1 concerns the death of our souls [ . . . ] and all his comrades, [and Oh]ya told them what Gilgamesh said to him 2[. . .] and it was said [. . .] “concerning [. . .] the leader has cursed the potentates” 3 and the giants were glad at his words. Then he turned and left [. . .] (4Q530 II)
More [ill-foreboding] dreams afflict the giants. . . . Someone suggests that Enoch be found to interpret the vision.
[ . . . to Enoch] the noted scribe, and he will interpret for us 12 the dream. Thereupon his fellow Ohya declared and said to the giants, 13 I too had a dream this night, O giants, and, behold, the Ruler of Heaven came down to earth 14 [ . . . ] and such is the end of the dream.
[Thereupon] all the giants [and monsters! grew afraid 15 and called Mahway. He came to them and the giants pleaded with him and sent him to Enoch 16 [the noted scribe].
They said to him, Go […] to you that 17 […] you have heard his voice. And he said to him, He will [. . . and] interpret the dreams [. . .] III:3 [. . .] how long the giants have to live. [. . .] (4Q530 II–III)
After a cosmic journey Mahway comes to Enoch and makes his request.
3 [ . . . he mounted up in the air] 4 like strong winds, and flew with his hands like ea[gles . . . he left behind] 5 the inhabited world and passed over Desolation, the great desert [ . . . ] 6 and Enoch saw him and hailed him, and Mahway said to him [. . .] 7 hither and thither a second time to Mahway [. . .
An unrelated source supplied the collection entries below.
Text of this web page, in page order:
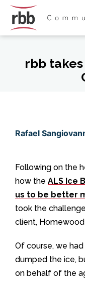
rbb
Rafael
Following on the
how the ALS Ice
us to be better
took the
client, Homewood
Of course, we
dumped the ice,
on behalf of the

The giants await 8 your words, and all the monsters of the earth. If [. . .] has been carried [. . .] 9 from the days of […] their […] and they will be added […] 10 […] we would know from you their meaning [ . . . ] 11 [ . . . two hundred tr]ees that from heaven [came down . . . ] (4Q530 III)
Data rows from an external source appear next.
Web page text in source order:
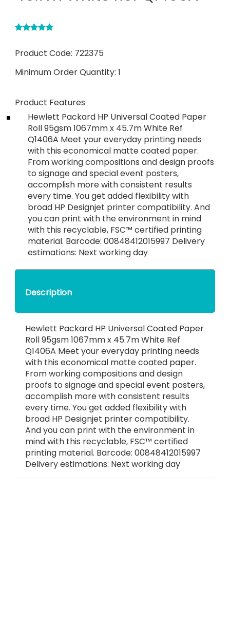
Product Code: 722375
Minimum Order Quantity: 1
Product Features
Hewlett Packard HP Universal Coated Paper
Roll 95gsm 1067mm x 45.7m White Ref
Q1406A Meet your everyday printing needs
with this economical matte coated paper.
From working compositions and design proofs
to signage and special event posters,
accomplish more with consistent results
every time. You get added flexibility with
broad HP Designjet printer compatibility. And
you can print with the environment in mind
with this recyclable, FSC™ certified printing
material. Barcode: 00848412015997 Delivery
estimations: Next working day
Description
Hewlett Packard HP Universal Coated Paper
Roll 95gsm 1067mm x 45.7m White Ref
Q1406A Meet your everyday printing needs
with this economical matte coated paper.
From working compositions and design
proofs to signage and special event posters,
accomplish more with consistent results
every time. You get added flexibility with
broad HP Designjet printer compatibility.
And you can print with the environment in
mind with this recyclable, FSC™ certified
printing material. Barcode: 00848412015997
Delivery estimations: Next working day

[Then,] Enoch sends back a tablet with its grim message of judgment, but with hope for repentance.”
(With this text, compare Genesis 6:1–2, 4. See further L.T. Stuckenbruck, The Book of Giants from Qumran: Texts, Translation, and Commentary (TSAJ 63; Tübingen: Mohr Siebeck, 1997) and K. Beyer, Die aramäischen Texte vom Toten Meer: samt den Inschriften aus Palästina, dem Testament Levi aus der Kairoer Genisa, der Fastenrolle und den alten talmudischen Zitaten: Aramaistische Einleitung, Text, Übersetzung, Deutung, Grammatik/ Wörterbuch, deutsch-aramäische Wortliste, Register (2 vols. and Ergänzungsband; Göttingen: Vandenhoeck & Ruprecht, 1984/1994/2004), 1:225–258 (1 Enoch), 258–268 (Book of Giants), Ergänzungsband: 117–118 (1 Enoch), 119–124 (Book of Giants), 2:153–155 (1 Enoch), 155–162 (Book of Giants).
We note that Beyer postulates a Jewish Old Palestinian language for these earliest Enoch fragments (ibid., 1:229). He understands these fragments as an early translation from a Hebrew original. Especially important is É. Puech, Qumran Grotte 4.XXII: Textes araméns, première partie: 4Q529–549 (DJD XXXI; Oxford: Clarendon, 2001).”
Gebhard J. Selz, “Of Heroes and Sages–Considerations of the Early Mesopotamian Background of Some Enochic Traditions,” in Armin Lange, et al, The Dead Sea Scrolls in Context, v. 2, Brill, 2011, pp. 782-4.